J Chromatogr B Biomed Appl. 1995 Jan 6;663(1):15-24. doi: 10.1016/0378-4347(94)00439-c.
Amino acids in human plasma were determined by liquid chromatography with postcolumn ninhydrin derivatization using a hydroxyapatite cartridge for precolumn deproteination. S-Carboxymethyl-L-cysteine, D-phenylglycine and S-aminoethyl-L-cysteine were found to be suitable internal standards. The proposed method is simple, rapid (deproteination time less than 1 min) and reproducible [relative standard deviation below 3% except for low-level aspartic acid (n = 3)]. The average recovery of 25 amino acids was above 90%. The elution time of amino acids in human plasma was approximately 2 h. Protein binding of tryptophan was also determined by the proposed method. The analytical data for amino acids in human plasma deproteinated using the proposed and published methods (5-sulphosalicylic acid and ethanol) were compared.
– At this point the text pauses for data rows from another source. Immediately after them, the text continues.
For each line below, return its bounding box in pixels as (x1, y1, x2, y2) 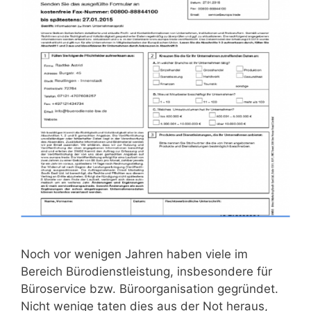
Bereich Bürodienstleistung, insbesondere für (21, 264, 272, 278)
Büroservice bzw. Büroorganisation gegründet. (21, 281, 278, 296)
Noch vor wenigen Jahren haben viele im (21, 246, 248, 261)
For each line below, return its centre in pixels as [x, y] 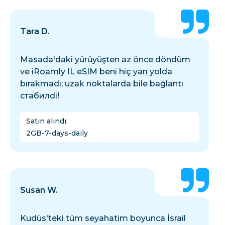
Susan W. [39, 190]
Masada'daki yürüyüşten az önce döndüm [105, 60]
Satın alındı [46, 121]
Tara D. [35, 32]
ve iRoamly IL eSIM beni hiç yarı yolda [96, 72]
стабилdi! [40, 96]
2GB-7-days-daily [57, 133]
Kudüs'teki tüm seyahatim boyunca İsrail [103, 218]
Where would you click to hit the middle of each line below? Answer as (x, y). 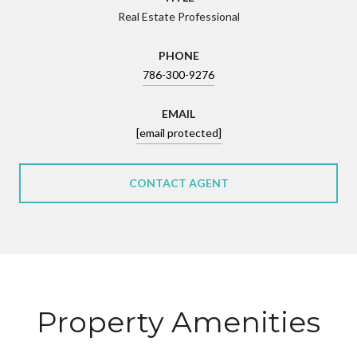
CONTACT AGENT (178, 182)
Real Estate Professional (178, 16)
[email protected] (178, 132)
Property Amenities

采用羟基磷灰石柱进行柱前脱蛋白,通过柱后茚三酮衍生化的液相色谱法测定人血浆中的氨基酸。发现S-羧甲基-L-半胱氨酸、D-苯甘氨酸和S-氨乙基-L-半胱氨酸是合适的内标物。所提出的方法简单、快速(脱蛋白时间少于1分钟)且具有可重复性[除低水平天冬氨酸外(n = 3),相对标准偏差低于3%]。25种氨基酸的平均回收率高于90%。人血浆中氨基酸的洗脱时间约为2小时。还采用所提出的方法测定了色氨酸的蛋白结合率。比较了使用所提出的方法和已发表的方法(5-磺基水杨酸和乙醇)对人血浆进行脱蛋白后氨基酸的分析数据。